Extracted records =
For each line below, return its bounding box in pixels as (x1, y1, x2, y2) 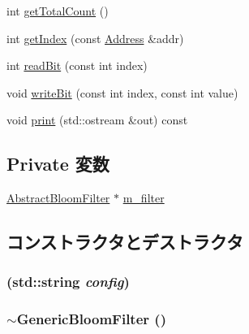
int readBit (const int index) (6, 57, 148, 74)
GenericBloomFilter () (16, 309, 166, 329)
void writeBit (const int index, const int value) (6, 84, 238, 101)
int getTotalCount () (6, 2, 109, 19)
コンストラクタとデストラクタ (6, 229, 243, 254)
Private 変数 (6, 151, 109, 176)
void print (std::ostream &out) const (6, 111, 188, 128)
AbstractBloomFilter (6, 189, 110, 206)
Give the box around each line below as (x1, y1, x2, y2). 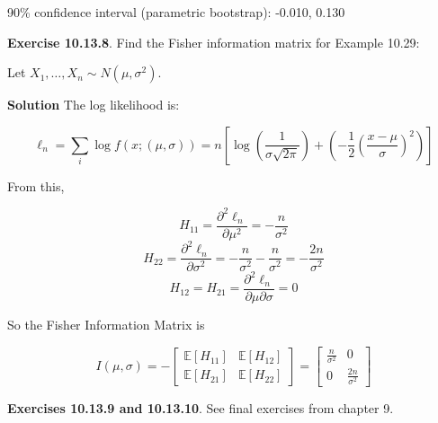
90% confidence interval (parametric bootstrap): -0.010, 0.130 (7, 3, 345, 21)
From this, (7, 176, 65, 195)
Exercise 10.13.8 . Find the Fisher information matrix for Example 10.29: (7, 32, 420, 51)
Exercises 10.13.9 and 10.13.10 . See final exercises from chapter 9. (7, 399, 394, 418)
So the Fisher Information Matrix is (7, 315, 205, 334)
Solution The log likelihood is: (7, 95, 180, 114)
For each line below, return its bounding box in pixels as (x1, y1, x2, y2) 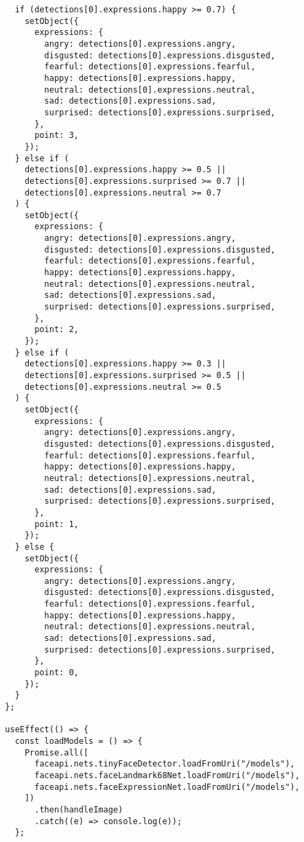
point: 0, (34, 668, 79, 678)
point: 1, (34, 519, 79, 529)
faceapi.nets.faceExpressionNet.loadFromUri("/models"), (34, 782, 300, 792)
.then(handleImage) (34, 804, 124, 815)
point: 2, (34, 325, 79, 335)
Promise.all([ (24, 747, 89, 758)
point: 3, (34, 130, 79, 141)
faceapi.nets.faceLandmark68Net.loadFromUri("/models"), (34, 770, 300, 780)

PROBLEM TO WORK ON =
Beginning with the line that holds "point: 3, (34, 130, 79, 141)" and ending with the last line of the data, copy each line exactly and add nothing.

TASK RESULT =
point: 3, (34, 130, 79, 141)
faceapi.nets.faceLandmark68Net.loadFromUri("/models"), (34, 770, 300, 780)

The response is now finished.